To assess the effect of the intervention, we used mixed-effects Poisson regression models to report incidence rate ratios for vaccination outcomes (i.e., HPV 1 + dose, and HPV UTD). The models account for temporal repeated measures over the study period within clinics and were adjusted to account for baseline differences in clinic population and structure (i.e., specialty, clinic type, number of adolescent patients, %VFC, %non-white, baseline QICA score, and baseline HPV vaccination rate). Utilizing an interrupted time series approach, we report the slopes and intercepts during two time periods (before the intervention and during the intervention and follow-up), as well as the difference in slope between the two time periods. An assumption of the Poisson model is that the mean of the outcome is equivalent to its variance, so we tested for overdispersion and found none. Clustering of clinics based on requested randomization was attempted but lead to model non-convergence so was not included. Statistical significance of p-values was assessed at alpha < 0.05.

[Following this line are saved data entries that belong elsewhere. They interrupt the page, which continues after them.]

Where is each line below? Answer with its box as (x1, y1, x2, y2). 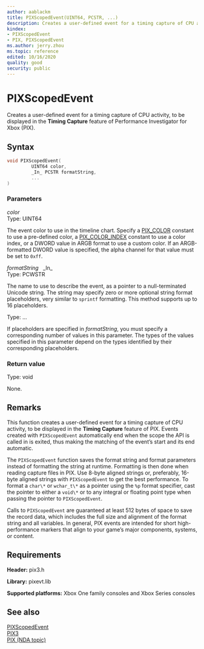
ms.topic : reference (7, 48, 59, 55)
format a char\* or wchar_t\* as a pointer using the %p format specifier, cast (7, 482, 196, 489)
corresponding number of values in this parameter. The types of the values (7, 331, 194, 339)
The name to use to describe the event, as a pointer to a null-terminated (7, 282, 186, 290)
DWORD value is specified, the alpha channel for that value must (33, 246, 194, 253)
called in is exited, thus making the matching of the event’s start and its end (7, 438, 195, 445)
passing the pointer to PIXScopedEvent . (7, 494, 102, 502)
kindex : (7, 25, 27, 32)
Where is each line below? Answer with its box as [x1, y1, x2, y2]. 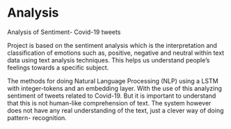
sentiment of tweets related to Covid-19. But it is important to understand [7, 92, 216, 100]
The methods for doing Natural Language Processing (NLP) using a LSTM [7, 76, 218, 85]
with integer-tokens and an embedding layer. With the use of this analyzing [7, 84, 223, 92]
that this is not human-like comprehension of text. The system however [7, 98, 212, 107]
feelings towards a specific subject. [7, 63, 109, 71]
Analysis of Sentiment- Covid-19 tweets [7, 28, 121, 36]
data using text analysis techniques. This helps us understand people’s [7, 55, 210, 64]
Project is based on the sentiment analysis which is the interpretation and [7, 41, 218, 49]
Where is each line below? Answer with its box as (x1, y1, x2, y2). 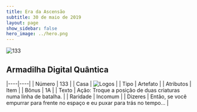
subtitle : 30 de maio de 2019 (6, 14, 82, 20)
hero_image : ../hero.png (6, 31, 68, 37)
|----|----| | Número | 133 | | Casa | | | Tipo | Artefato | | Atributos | (6, 80, 192, 87)
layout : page (6, 20, 39, 26)
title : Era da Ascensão (6, 8, 66, 15)
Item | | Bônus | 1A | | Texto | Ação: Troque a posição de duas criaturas (6, 86, 180, 94)
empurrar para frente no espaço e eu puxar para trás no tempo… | (6, 99, 169, 106)
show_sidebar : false (6, 25, 58, 32)
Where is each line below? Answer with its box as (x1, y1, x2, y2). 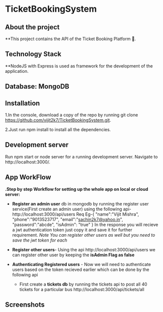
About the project (5, 23, 60, 31)
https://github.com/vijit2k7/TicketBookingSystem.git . (5, 117, 111, 123)
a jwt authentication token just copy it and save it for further (12, 226, 133, 233)
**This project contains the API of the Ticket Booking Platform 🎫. (5, 36, 136, 42)
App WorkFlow (5, 173, 51, 181)
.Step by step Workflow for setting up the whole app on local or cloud (5, 186, 148, 192)
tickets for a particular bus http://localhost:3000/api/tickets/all (19, 286, 145, 292)
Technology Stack (5, 50, 61, 58)
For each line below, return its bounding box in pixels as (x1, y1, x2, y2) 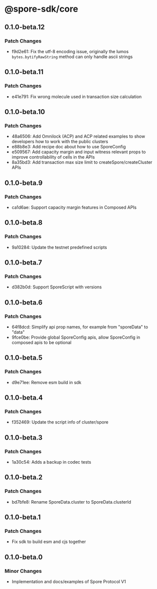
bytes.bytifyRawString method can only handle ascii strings (11, 54, 133, 60)
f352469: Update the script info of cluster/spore (11, 419, 109, 425)
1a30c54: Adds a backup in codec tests (11, 459, 91, 465)
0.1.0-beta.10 (4, 107, 45, 116)
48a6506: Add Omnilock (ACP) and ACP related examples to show (11, 133, 145, 140)
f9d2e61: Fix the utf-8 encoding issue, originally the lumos (11, 48, 129, 54)
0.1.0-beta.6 (4, 298, 42, 306)
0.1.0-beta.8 (4, 219, 42, 227)
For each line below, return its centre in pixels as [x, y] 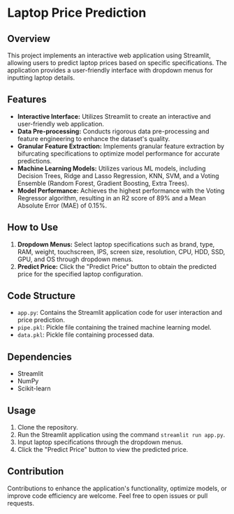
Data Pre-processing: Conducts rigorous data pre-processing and [113, 131]
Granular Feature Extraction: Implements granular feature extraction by [121, 146]
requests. [21, 503]
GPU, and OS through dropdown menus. [75, 259]
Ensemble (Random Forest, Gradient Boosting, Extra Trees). [103, 183]
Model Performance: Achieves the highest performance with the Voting [121, 191]
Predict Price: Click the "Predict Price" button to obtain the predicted [117, 266]
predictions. [35, 161]
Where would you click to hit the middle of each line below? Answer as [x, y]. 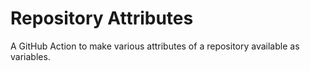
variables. [30, 56]
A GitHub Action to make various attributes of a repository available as [155, 46]
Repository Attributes [102, 18]
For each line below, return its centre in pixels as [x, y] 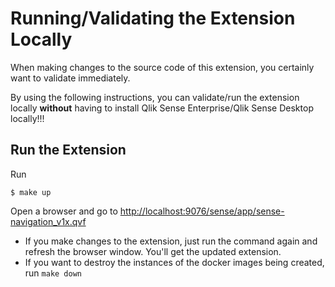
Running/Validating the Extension [153, 18]
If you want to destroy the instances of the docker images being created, [174, 262]
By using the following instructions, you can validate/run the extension [155, 97]
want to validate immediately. [70, 78]
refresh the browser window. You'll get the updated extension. [153, 251]
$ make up [31, 192]
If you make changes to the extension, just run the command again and [171, 241]
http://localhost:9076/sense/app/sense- [202, 211]
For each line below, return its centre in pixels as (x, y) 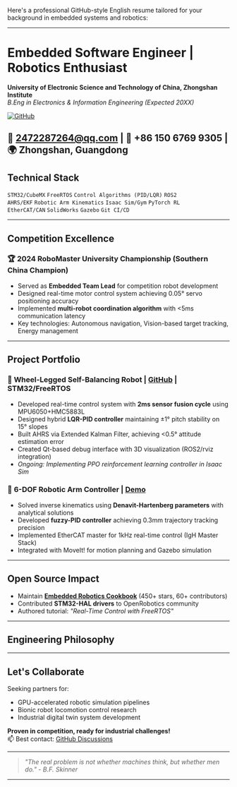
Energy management (48, 330)
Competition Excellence (61, 238)
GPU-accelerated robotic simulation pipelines (84, 702)
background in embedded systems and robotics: (78, 18)
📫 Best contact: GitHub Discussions (60, 739)
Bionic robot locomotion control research (77, 710)
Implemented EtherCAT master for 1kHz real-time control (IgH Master (118, 535)
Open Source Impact (54, 579)
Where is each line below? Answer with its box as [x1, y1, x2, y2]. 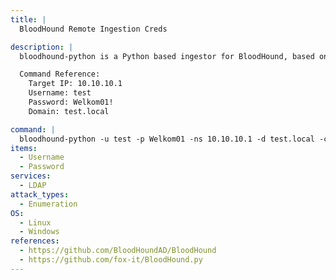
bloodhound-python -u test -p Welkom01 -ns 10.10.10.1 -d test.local [19, 134, 315, 144]
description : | [10, 42, 74, 52]
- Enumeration [19, 199, 78, 209]
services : [10, 171, 52, 181]
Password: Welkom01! [28, 97, 114, 107]
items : [10, 143, 38, 153]
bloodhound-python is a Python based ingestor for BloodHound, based [19, 51, 315, 61]
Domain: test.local [28, 106, 110, 116]
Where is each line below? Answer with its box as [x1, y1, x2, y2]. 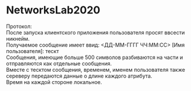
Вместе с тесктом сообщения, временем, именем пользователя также [6, 66, 185, 73]
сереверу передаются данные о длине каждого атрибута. [6, 72, 153, 79]
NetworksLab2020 [6, 3, 100, 17]
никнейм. [6, 35, 30, 42]
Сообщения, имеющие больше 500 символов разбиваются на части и [6, 54, 183, 61]
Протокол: [6, 23, 32, 30]
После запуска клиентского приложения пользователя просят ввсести [6, 29, 185, 36]
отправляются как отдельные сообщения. [6, 60, 112, 67]
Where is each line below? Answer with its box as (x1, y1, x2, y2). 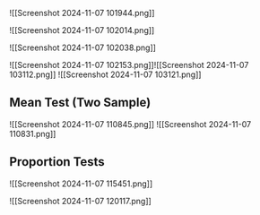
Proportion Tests (9, 154, 105, 169)
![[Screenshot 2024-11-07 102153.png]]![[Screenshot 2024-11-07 (9, 60, 249, 70)
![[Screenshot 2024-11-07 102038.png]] (9, 42, 157, 53)
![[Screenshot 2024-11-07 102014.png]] (9, 25, 155, 35)
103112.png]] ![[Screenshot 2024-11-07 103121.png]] (9, 69, 202, 80)
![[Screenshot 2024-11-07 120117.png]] (9, 195, 152, 206)
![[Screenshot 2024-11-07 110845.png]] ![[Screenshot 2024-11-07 (9, 118, 252, 129)
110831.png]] (9, 128, 56, 139)
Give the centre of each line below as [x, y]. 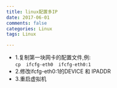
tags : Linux [21, 34]
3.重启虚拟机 [31, 79]
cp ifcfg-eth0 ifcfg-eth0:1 [53, 65]
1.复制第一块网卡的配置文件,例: [53, 57]
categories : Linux [29, 29]
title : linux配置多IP [32, 12]
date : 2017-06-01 [28, 17]
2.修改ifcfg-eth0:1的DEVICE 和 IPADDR [63, 71]
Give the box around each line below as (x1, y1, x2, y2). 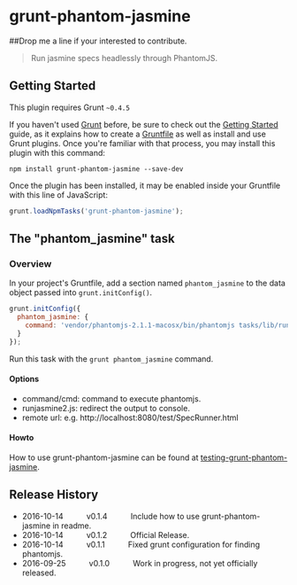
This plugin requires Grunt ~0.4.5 (9, 102, 131, 113)
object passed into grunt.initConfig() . (9, 287, 153, 298)
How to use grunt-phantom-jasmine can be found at (9, 452, 199, 463)
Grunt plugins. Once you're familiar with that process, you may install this (9, 137, 276, 148)
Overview (9, 257, 52, 269)
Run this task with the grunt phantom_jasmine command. (9, 353, 214, 364)
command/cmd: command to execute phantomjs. (21, 393, 202, 404)
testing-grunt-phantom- (200, 452, 288, 463)

As a sensitivity analysis, we repeated the above analysis limiting the sample to “as treated” clinics (i.e., clinics that did not withdraw from the intervention, n = 36 clinics) as opposed to the primary analysis which included all participating clinics (n = 45 clinics), including clinics that withdrew during the study.
Qualitative analysis
We conducted qualitative analyses to better understand and describe the implementation efforts at each clinic. Though a complete qualitative analysis is in progress, relevant contextual features of intervention uptake are included here. Qualitative data were collected by practice facilitators in semi-structured fieldnote logs maintained in REDCap. Fieldnotes included rich descriptions of intervention activities, PDSA cycles, and clinic context. Fieldnotes for all participating clinics were then exported from REDCap to ATLAS.ti for coding, using an a priori codebook. Next, summaries of coded data were populated into a matrix to identify patterns in implementation efforts. Final themes were solidified using a template analysis that classified types PDSA content and categories of facilitation activity. Matrix findings were then mapped to the template to produce final implementation themes for each clinic.
All study activities were approved by Oregon Health & Science University’s Institutional Review Board (IRB #18660).